FaustBuch è una riscrittura del Faust di Marlowe, con una piccola grande differenza: il protagonista, Fausto, interpretato da Enrico Casale, non brama i servigi di Mefistofele per ottenere la Conoscenza, ma la gloria dei Talent Show. Fausto è un bambino troppo cresciuto che non vuole essere dimenticato, un cavaliere inesistente che vuole spiccare sulla massa non perché sente di avere qualcosa da dire, ma perché ha paura di scomparire nel nulla, di morire e non venire ricordato. Wagner (ndr: interpretato da Michael Decillis), al contrario, è un servitore alla Gurdulù:  un Sancho Panza innocente che pare quasi innocuo, ma estremamente presente nel qui e ora.

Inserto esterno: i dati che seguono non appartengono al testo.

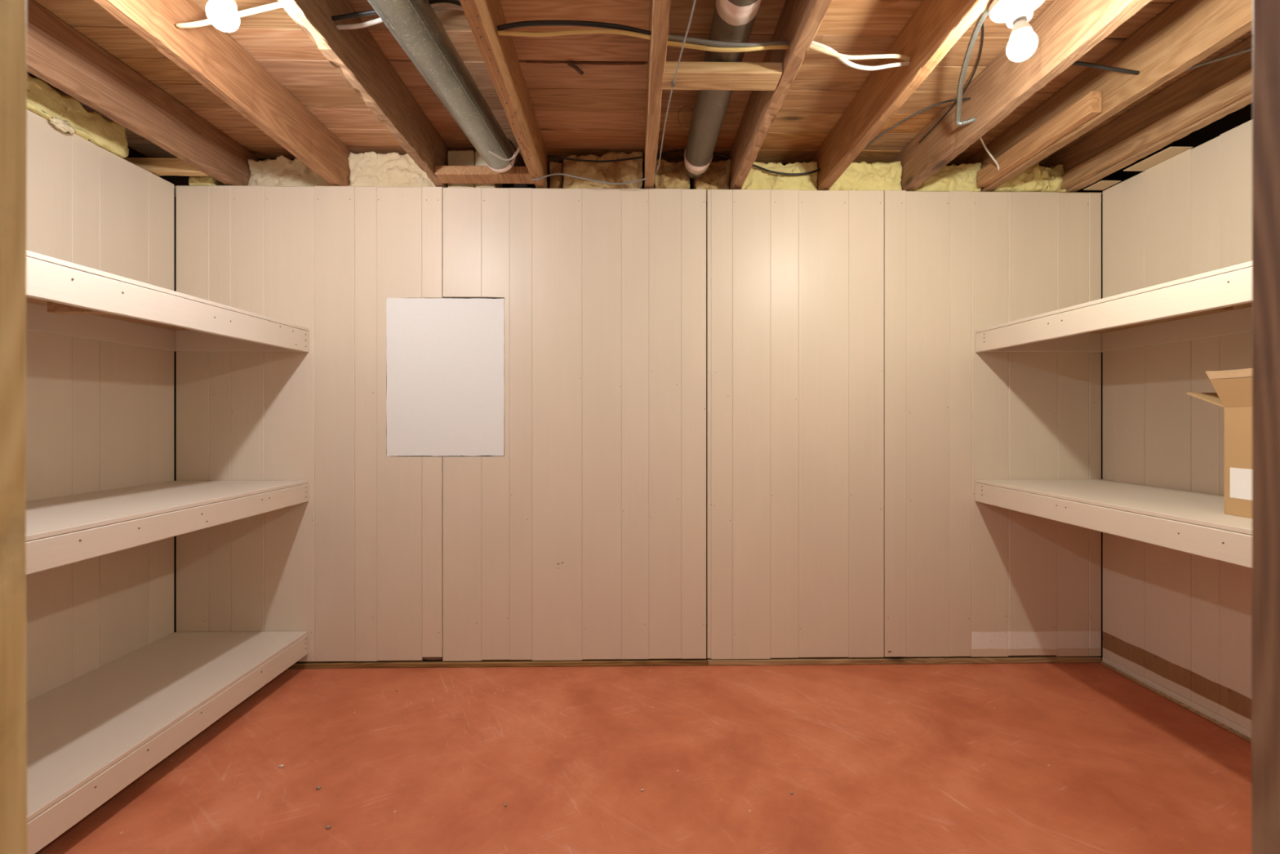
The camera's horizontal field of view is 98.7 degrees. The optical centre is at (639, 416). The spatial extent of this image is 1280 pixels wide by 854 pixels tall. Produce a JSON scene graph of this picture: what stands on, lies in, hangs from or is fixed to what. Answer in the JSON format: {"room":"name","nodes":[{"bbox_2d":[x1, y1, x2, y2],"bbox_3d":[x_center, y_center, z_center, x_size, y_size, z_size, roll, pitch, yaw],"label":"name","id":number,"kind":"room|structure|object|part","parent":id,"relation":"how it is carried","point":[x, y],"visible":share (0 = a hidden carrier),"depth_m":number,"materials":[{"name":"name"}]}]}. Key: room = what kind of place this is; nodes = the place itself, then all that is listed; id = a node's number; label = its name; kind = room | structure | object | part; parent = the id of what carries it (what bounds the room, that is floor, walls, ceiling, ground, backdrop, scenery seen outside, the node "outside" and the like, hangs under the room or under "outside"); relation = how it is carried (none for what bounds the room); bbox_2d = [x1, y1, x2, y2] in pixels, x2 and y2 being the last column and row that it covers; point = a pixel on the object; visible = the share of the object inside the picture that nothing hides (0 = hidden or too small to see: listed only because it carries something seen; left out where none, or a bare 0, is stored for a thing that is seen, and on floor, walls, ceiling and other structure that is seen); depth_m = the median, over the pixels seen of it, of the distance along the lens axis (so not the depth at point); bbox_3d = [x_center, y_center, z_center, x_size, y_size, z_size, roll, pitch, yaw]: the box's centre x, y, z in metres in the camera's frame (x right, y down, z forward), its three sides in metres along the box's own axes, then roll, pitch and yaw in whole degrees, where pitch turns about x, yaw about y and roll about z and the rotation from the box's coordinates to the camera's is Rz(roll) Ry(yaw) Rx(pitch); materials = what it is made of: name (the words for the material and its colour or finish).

Raramente ho riso durante questo spettacolo, anche se è stato presentato come comico. Mi veniva quasi da piangere in realtà, perché l’ho trovato vero da fare quasi male. Ho visto la paura di una generazione, la mia, quella dei nati a fine anni Novanta. Ho rivisto quel panico che ti strangola quando non sai cosa fare della tua vita e ti aggrappi all’inesistente pur di non scontrarti con il reale. Ho riassaggiato di nuovo il gusto della paura del confronto che ti avvelena e conduce all’apatia, sapore che onestamente mi ero ripromessa di non riprovare più. Mi sono trovata stretta tra due fuochi che conosco bene. Quello bello, fatto con la legna buona di quercia, che brucia quando senti che ogni secondo della tua vita ha un valore. Quello un po’ meno bello fatto con la legna bagnata, che non esiste ma vorresti tanto che ci fosse e ti fa arrabbiare perché non hai altra legna più asciutta da poter accendere.

Non ho potuto inoltre fare a meno di notare come la voglia di Fausto di essere famoso e  di essere acclamato da tutti non sia data altro che dalla  paura di essere dimenticati, e quindi di morire, che attanaglia mezzo mondo occidentale. Paura che è la vera ragione dietro agli interventi di chirurgia estetica, ai filtri di Instagram e alle tinte per coprire i capelli bianchi. Ma non dovrebbe essere come dice Gandalf ne Il Signore degli Anelli? La morte non dovrebbe essere solo un’altra via? Perché c’è così tanta paura di morire se tanto le cose peggiori che possono succedere ci capitano mentre siamo vivi?

No, secondo me il problema non è morire, non è che gli altri ci dimentichino o che il nostro corpo si sfaccia lentamente. Il problema è dimenticarsi di se stessi e del proprio valore che c’è sempre, solo che non è uguale a quello delle persone che ci circondano. Allora, una volta realizzato questo, la morte diventa una tappa e  l’oblio una necessità piacevole dopo una vita che ha raggiunto l’essenziale.

E penso quindi al gruppo dei Visionari che ha scelto questo spettacolo e che ringrazio di cuore. Vi siete presi una responsabilità non da poco, quella di scegliere per gli altri. Avete chiesto fiducia e vi posso dire che, dopo aver visto FaustBuch, sono contenta di avervela data. Essere un Visionario a Kilowatt vuol dire molto. Richiede una notevole dose di empatia e di capacità di rimanere collegati con il presente, che cambia talmente veloce che neanche ce ne accorgiamo. Vuol dire però anche lanciarsi nel futuro, e farlo in gruppo è sicuramente meglio che farlo da soli.